ORCID (Links to author’s additional scholarship at ORCID.org)

https://orcid.org/0000-0002-8857-5647

Abstract

The “Euromaidan” Revolution in Ukraine in winter 2014 led to the ouster of the pro-Russian Ukrainian President Viktor Yanukovych. Three days after Yanukovych fled to Russia, Russian soldiers wearing uniforms lacking any insignia entered and seized the strategically important and historically contested Crimean peninsula, Ukrainian sovereign territory. Russian President Vladimir Putin denied any connection to these fighters, Spetsnaz (special forces) and naval infantry, dubbed the “Little Green Men” by a cynical but observant press. Only after their numbers proved overwhelming, and the annexation of Crimea was a fait accompli, did President Putin admit to using military force to seize the territory of another sovereign State.

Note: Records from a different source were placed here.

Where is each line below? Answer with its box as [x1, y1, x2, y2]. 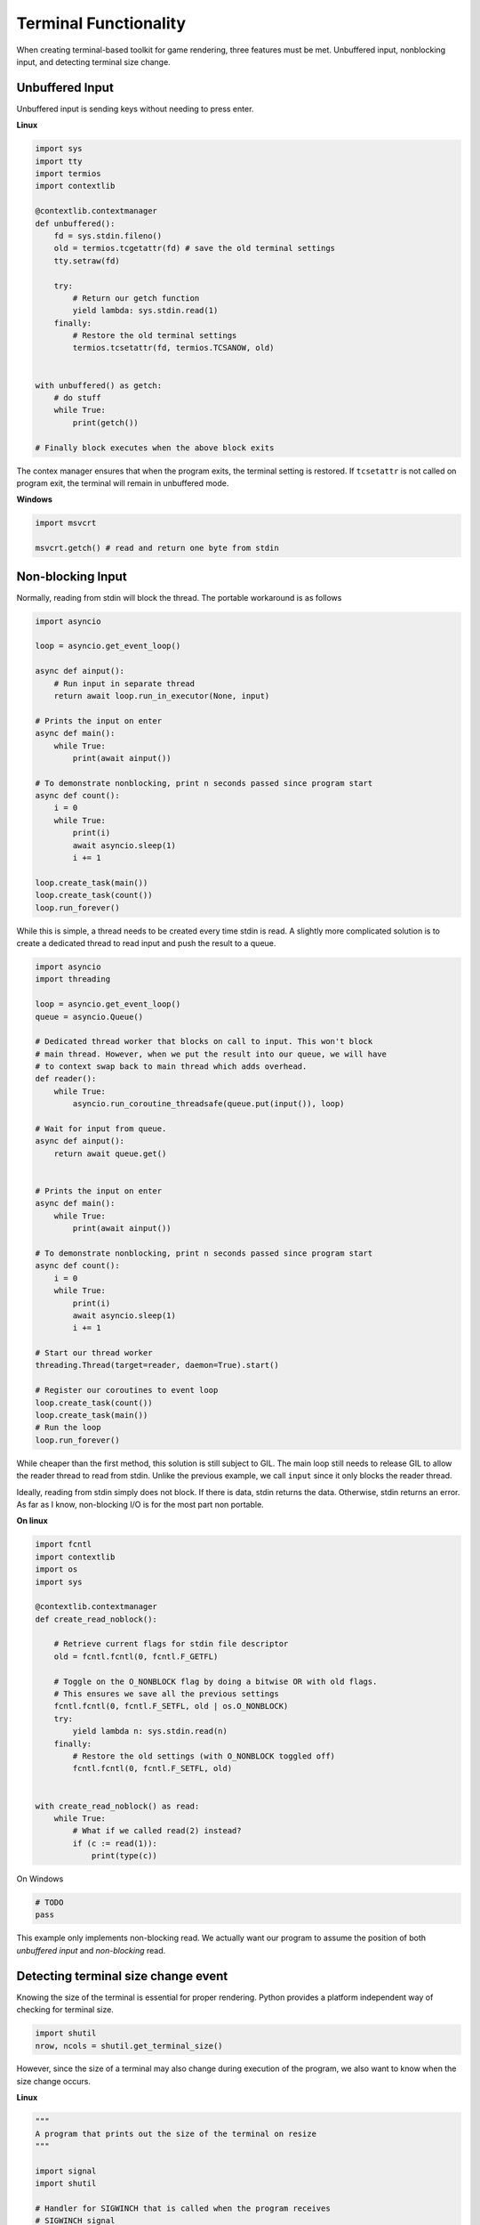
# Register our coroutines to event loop [35, 1385, 219, 1396]
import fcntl [35, 1540, 92, 1549]
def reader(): [35, 1073, 97, 1084]
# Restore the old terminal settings [72, 330, 237, 341]
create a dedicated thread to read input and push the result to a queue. [16, 937, 276, 948]
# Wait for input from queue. [35, 1124, 167, 1134]
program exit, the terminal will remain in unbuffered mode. [16, 477, 229, 489]
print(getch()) [72, 417, 140, 427]
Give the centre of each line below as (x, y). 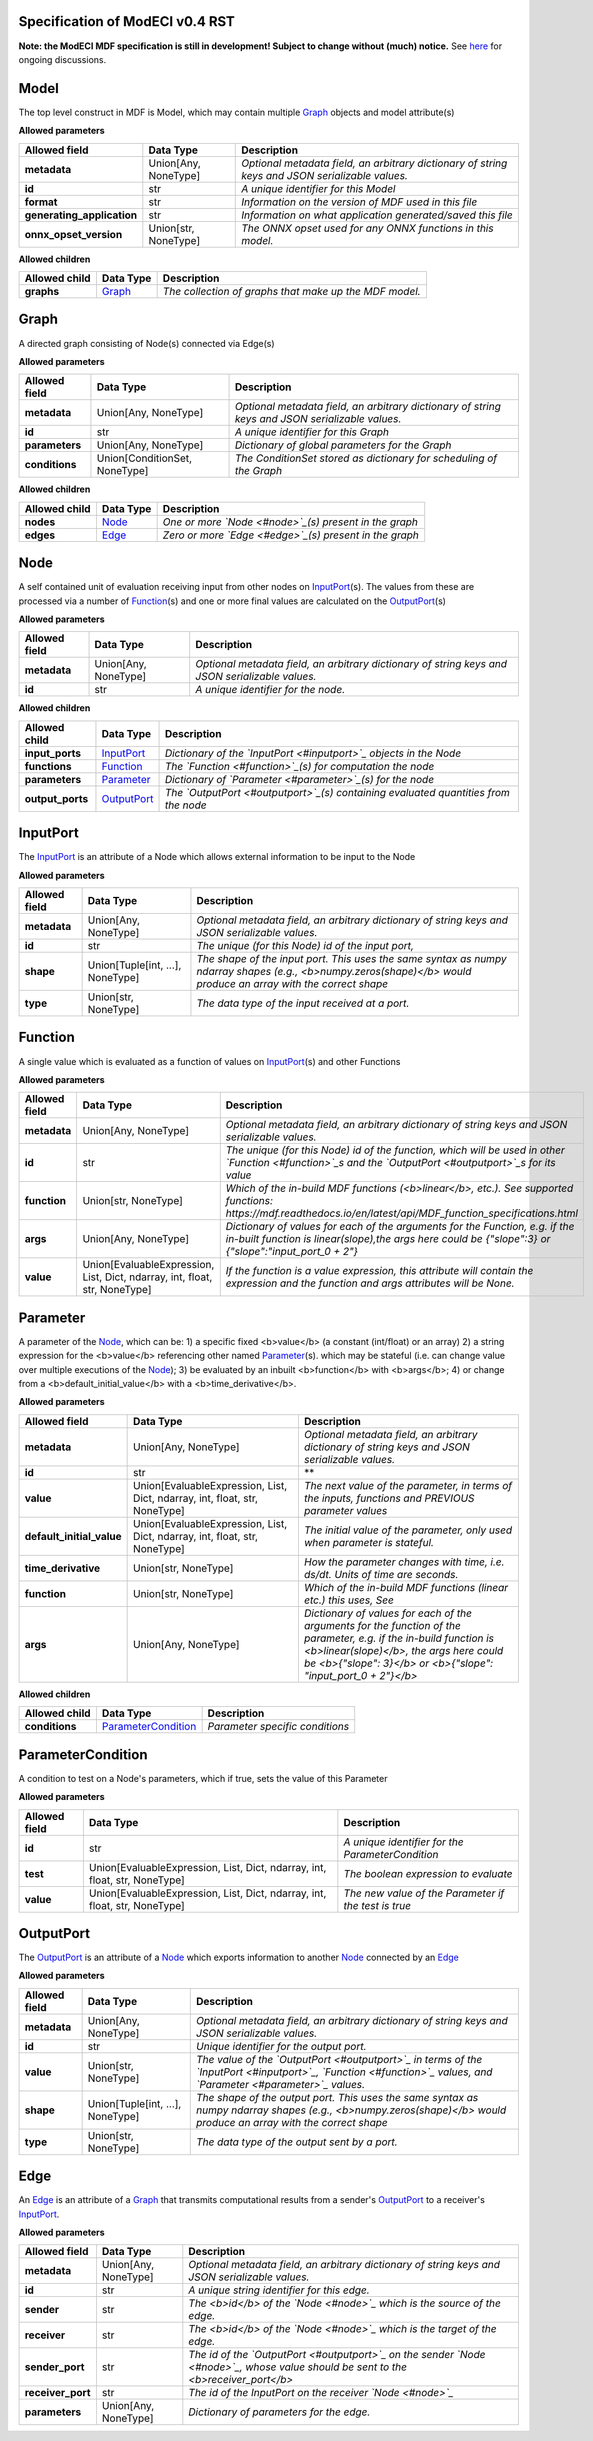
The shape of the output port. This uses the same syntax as (337, 2097)
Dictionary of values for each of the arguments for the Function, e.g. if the (400, 1227)
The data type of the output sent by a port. (297, 2142)
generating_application (81, 215)
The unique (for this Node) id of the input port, (305, 946)
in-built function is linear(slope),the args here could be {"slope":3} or (388, 1239)
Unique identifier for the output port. (281, 2046)
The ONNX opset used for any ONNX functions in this (367, 228)
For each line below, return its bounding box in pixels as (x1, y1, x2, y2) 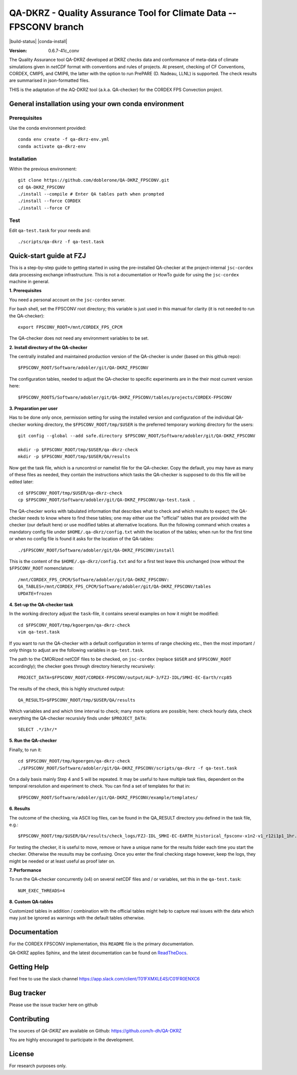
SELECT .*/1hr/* (18, 727, 57, 732)
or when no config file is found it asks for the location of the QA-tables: (9, 536, 154, 542)
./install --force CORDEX (18, 198, 81, 204)
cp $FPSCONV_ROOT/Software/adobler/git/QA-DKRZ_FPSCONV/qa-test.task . (18, 497, 196, 503)
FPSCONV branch (9, 21, 84, 32)
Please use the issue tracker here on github (9, 1002, 98, 1008)
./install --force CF (18, 205, 70, 210)
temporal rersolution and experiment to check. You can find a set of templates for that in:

That spring, with Russian troops massing on the Ukrainian eastern border, a series of “spontaneous” but surprisingly well-organized protests erupted in a part of eastern Ukraine known as the Donbas region. Two parts of that region, Donetsk and Luhansk, soon declared themselves to be independent “people’s republics.” The rebels benefitted from an unacknowledged but steady supply of Russian matériel and fighters. Ukrainian officials declared this another “stealth invasion,” a charge their Russian counterparts denied. Rather than declare war with a militarily superior Russia, Ukraine announced an “anti-terrorist operation.” The violence that followed claimed almost 10,000 lives by July 2016 and severely restricted the basic human rights of 2.7 million inhabitants of areas controlled by armed groups.

The conflicts in eastern Ukraine and Crimea are not the first time sovereign States have clashed under murky and confused circumstances. The law governing international armed conflict, i.e., the law regulating war between States, has long recognized this fact; the threshold to trigger it is a very low one and it applies “even if the state of war is not recognized by one of them.” Nevertheless, some perceive Ukraine as a case of “hybrid war” for which the old rules are ill-fitting at best, and no longer capable of regulation or restraint.

What happens to international humanitarian law (IHL) when, according to Russian General Valériy Gerasimov, the hybrid nature of recent conflicts produces a “tendency to erase differences between the states of war and peace?” This chapter argues that there are in fact two distinct armed conflicts ongoing in Eastern Ukraine. First, there is an ongoing but unacknowledged international armed conflict (IAC) in eastern Ukraine between Ukraine and Russia. Second, there is also fighting sufficiently intense and involving sufficiently organized non-State actors to be considered a non-international armed conflict (NIAC) between the Ukrainian State and rebel forces in Donetsk and Luhansk. Adding another layer of complexity, at certain times and places, it may be that this NIAC may have transformed into an IAC because of Russia’s overall control of these non-State actors.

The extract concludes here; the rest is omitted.